In 1994 Dennis Potter knew he was going to die. The writer of such television theater masterpieces as "The Singing Detective" and "Pennies from Heaven" had just been diagnosed with untreatable cancer of the liver and pancreas. In a strange move,...
[more]In 1994 Dennis Potter knew he was going to die. The writer of such television theater masterpieces as "The Singing Detective" and "Pennies from Heaven" had just been diagnosed with untreatable cancer of the liver and pancreas. In a strange move, he agreed to talk with the BBC about his life and imminent death in a "Last Interview." What may seem like a morbid idea became a glowing, life-affirming discussion of art, a passionate demonstration of television's potential, and a real look back at a life lived fully despite chronic illness.

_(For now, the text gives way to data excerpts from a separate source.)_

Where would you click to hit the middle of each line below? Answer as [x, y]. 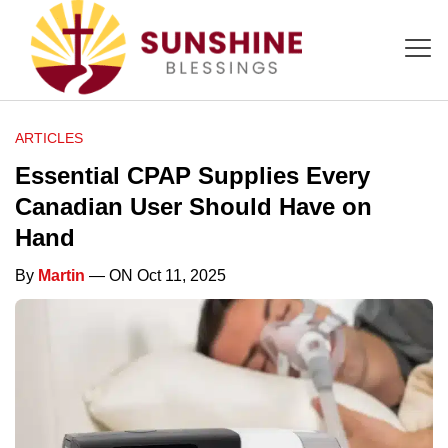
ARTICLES [49, 137]
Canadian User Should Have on [193, 206]
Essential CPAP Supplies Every [192, 175]
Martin [61, 275]
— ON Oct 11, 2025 [155, 275]
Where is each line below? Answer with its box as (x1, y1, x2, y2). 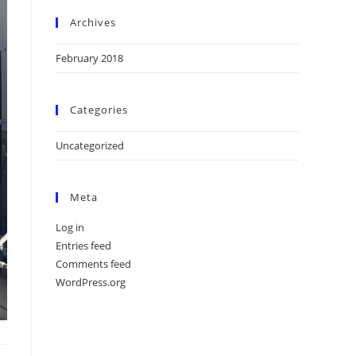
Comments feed (56, 257, 131, 271)
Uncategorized (56, 138, 124, 153)
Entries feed (56, 238, 111, 253)
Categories (70, 103, 128, 117)
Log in (56, 220, 84, 234)
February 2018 (56, 51, 123, 65)
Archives (70, 15, 116, 29)
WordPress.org (56, 275, 126, 289)
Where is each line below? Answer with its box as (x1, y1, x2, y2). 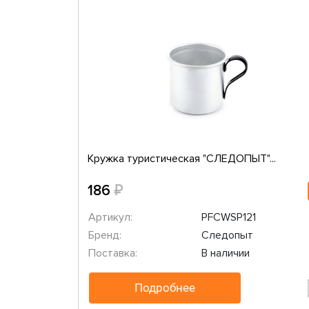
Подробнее (134, 281, 195, 295)
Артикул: (88, 210, 132, 224)
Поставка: (88, 246, 137, 260)
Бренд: (88, 228, 121, 242)
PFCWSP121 (201, 210, 256, 224)
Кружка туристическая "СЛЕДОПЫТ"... (87, 152, 276, 166)
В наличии (201, 246, 250, 260)
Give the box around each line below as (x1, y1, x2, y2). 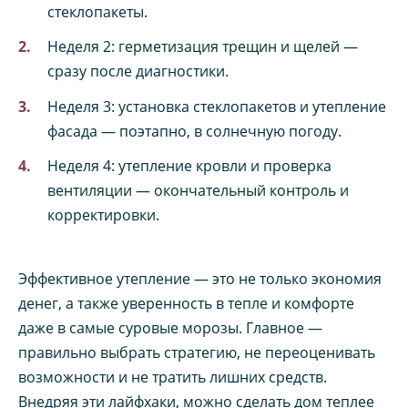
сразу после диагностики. (47, 61, 229, 82)
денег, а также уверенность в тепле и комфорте (18, 292, 354, 313)
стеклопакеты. (47, 2, 148, 23)
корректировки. (47, 204, 159, 225)
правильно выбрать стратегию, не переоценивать (18, 342, 375, 362)
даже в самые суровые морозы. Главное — (18, 317, 322, 338)
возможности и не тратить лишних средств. (18, 366, 327, 387)
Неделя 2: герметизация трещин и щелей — (47, 36, 358, 57)
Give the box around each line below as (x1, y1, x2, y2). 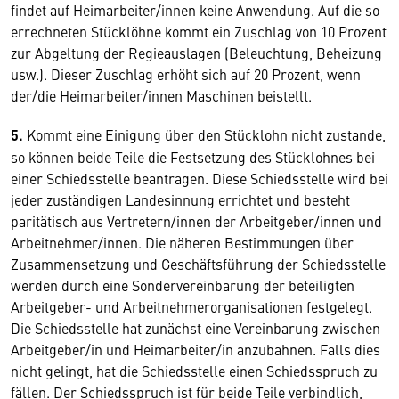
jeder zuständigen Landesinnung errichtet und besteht (11, 190, 350, 209)
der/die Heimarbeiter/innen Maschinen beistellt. (11, 85, 312, 105)
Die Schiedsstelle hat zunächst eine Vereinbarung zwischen (11, 318, 380, 338)
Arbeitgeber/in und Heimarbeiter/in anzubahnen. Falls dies (11, 339, 380, 359)
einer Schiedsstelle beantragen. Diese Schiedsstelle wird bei (11, 168, 388, 188)
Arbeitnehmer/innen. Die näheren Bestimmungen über (11, 232, 354, 252)
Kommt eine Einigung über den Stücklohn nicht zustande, (23, 125, 386, 144)
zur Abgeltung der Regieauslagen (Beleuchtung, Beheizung (11, 43, 382, 62)
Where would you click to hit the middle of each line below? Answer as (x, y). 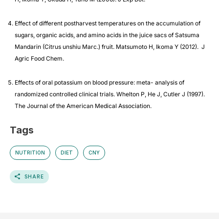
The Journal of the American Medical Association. (83, 106)
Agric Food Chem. (39, 58)
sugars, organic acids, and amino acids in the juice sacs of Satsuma (107, 35)
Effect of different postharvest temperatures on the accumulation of (108, 23)
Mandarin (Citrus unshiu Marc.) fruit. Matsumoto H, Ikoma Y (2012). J (110, 46)
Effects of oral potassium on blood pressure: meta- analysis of (99, 82)
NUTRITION (30, 152)
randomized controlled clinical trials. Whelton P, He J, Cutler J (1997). (110, 94)
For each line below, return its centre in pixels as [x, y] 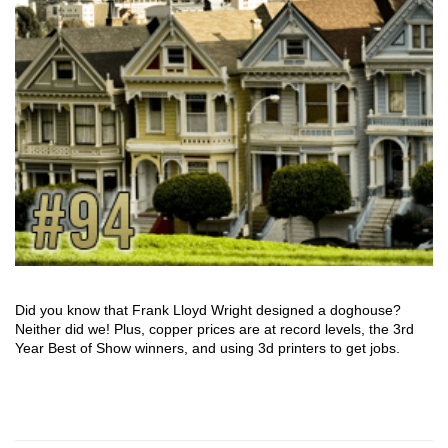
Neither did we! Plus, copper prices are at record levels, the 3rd [214, 329]
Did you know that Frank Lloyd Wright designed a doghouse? [208, 310]
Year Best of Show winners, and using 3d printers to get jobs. [207, 348]
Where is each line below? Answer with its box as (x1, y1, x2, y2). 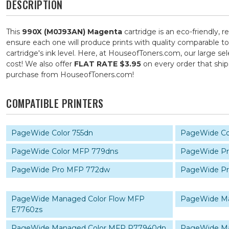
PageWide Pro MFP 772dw (11, 165, 110, 174)
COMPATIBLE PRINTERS (6, 96, 104, 111)
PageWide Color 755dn (11, 128, 93, 138)
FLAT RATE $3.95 (74, 59, 141, 68)
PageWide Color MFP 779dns (11, 147, 118, 156)
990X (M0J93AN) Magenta (22, 27, 122, 36)
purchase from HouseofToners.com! (6, 70, 134, 79)
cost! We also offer (6, 59, 74, 68)
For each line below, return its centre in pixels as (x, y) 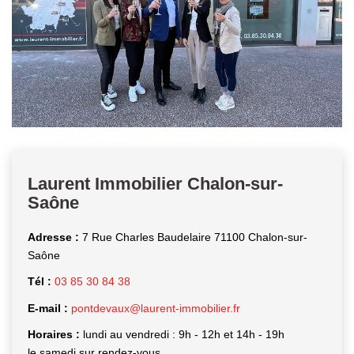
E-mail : (49, 308)
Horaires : (55, 335)
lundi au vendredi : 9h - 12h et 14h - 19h (184, 335)
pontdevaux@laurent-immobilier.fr (156, 308)
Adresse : (55, 237)
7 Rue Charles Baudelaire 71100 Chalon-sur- (195, 237)
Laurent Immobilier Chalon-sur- (155, 183)
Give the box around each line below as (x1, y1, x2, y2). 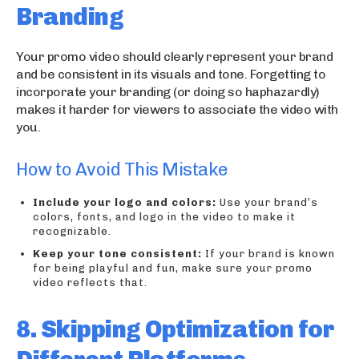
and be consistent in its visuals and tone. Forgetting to (16, 66, 325, 82)
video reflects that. (33, 276, 147, 288)
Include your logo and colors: (33, 196, 216, 208)
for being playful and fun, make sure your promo (33, 261, 313, 274)
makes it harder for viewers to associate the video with (16, 101, 338, 117)
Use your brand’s (216, 196, 318, 208)
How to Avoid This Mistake (16, 158, 228, 180)
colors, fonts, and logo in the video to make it (33, 210, 296, 223)
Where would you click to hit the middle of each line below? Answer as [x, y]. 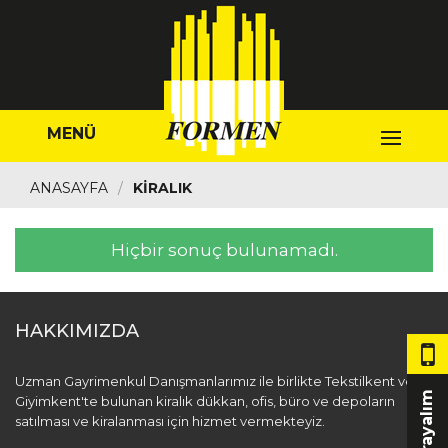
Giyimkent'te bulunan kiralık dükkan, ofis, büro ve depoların [205, 401]
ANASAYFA [69, 188]
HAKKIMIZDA [77, 331]
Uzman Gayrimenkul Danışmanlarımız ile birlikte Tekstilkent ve [214, 381]
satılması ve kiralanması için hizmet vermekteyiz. [170, 421]
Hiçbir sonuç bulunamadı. [224, 250]
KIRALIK [162, 188]
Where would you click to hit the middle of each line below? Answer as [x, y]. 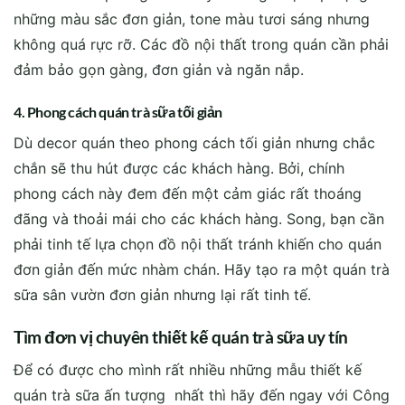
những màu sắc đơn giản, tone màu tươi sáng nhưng [192, 19]
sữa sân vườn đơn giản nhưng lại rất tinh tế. [162, 295]
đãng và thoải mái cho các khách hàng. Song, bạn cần [199, 219]
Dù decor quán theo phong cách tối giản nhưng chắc [194, 143]
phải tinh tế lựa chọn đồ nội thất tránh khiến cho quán [198, 245]
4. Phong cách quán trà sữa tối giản [118, 112]
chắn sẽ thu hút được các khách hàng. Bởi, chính [179, 169]
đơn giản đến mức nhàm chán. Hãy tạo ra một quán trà [202, 270]
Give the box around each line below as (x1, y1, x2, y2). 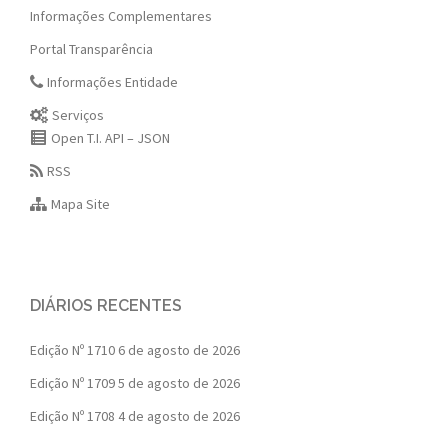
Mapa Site (51, 195, 111, 214)
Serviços (52, 106, 105, 125)
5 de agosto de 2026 (118, 374, 240, 393)
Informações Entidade (47, 73, 179, 92)
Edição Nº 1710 (30, 341, 115, 360)
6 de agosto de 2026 (118, 341, 240, 360)
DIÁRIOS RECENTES (30, 296, 182, 316)
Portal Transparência (30, 40, 153, 59)
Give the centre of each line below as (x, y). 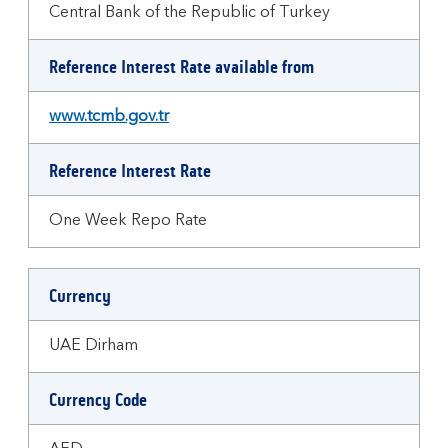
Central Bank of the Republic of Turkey (189, 13)
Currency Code (98, 400)
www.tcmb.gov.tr (109, 117)
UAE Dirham (93, 346)
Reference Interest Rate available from (181, 67)
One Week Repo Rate (128, 221)
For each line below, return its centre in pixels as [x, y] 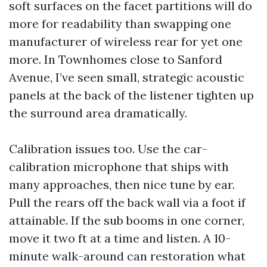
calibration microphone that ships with [119, 167]
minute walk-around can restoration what [127, 256]
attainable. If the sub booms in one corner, [127, 220]
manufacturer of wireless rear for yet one [126, 41]
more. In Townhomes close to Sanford [116, 59]
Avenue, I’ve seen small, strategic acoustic [127, 77]
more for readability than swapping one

The interview shows the unbelievable grace of this dying man. His face is open, shoulders and neck relaxed, the years of illness only evident in hands so gnarled Potter could barely hold his beloved cigarette. It's startling to realize that these hands, which wrought 30 years of television history, had been chronicly afflicted with psoriatic arthropathy. Poignantly yet matter-of-factly, Potter discusses his relationship with pain -- during the interview he drinks liquid morphine out of a liquor flask -- and pain's relationship to his art.
His work moves through pain of all sorts, but it balances torment with pleasure and redemption. "Brimstone and Treacle" features a crippled girl who finds spiritual relief after being raped by the devil. It's grotesque, to be sure, but Potter wanted to consider how good can result from demonic acts and vice versa.
After "Blackeyes" aired in 1989, the press called Potter "TV's Mr. Filth" and labeled him a misogynist. (The latter hurt more.) But perhaps the movie, which dealt with ways men abuse women, is not so much filthy as complicated. Telling stories about the stickier sides of human relations has brought the wailing criticism of the press down on Potter.
Potter saw television as an extension of the theater, a medium for thoughtful storytelling, a laboratory in which to dissect human problems. He made the BBC a crucible for incredible experiments in fantasy and realism. His work is incredibly clear but never easy; perhaps this is why it was so controversial. Even "Pennies from Heaven" used the musical form to take drama further, to interpret rather than mask humanness.
Memory, a term that gets thrown around a lot in art circles these days, is a prominent theme in Potter's work. The play "Blue Remembered Hills" casts adults in children's roles. What could have been a gimmick becomes a formal necessity; the casting was, as Potter put it, a "magnifying glass" through which to examine the past from a present perspective. In fact, Potter was adamant about staying in the present. Death made this all too clear to him: "The nowness of everything is absolutely wonderful...If you see the present tense, boy do you see it, and boy can you celebrate it."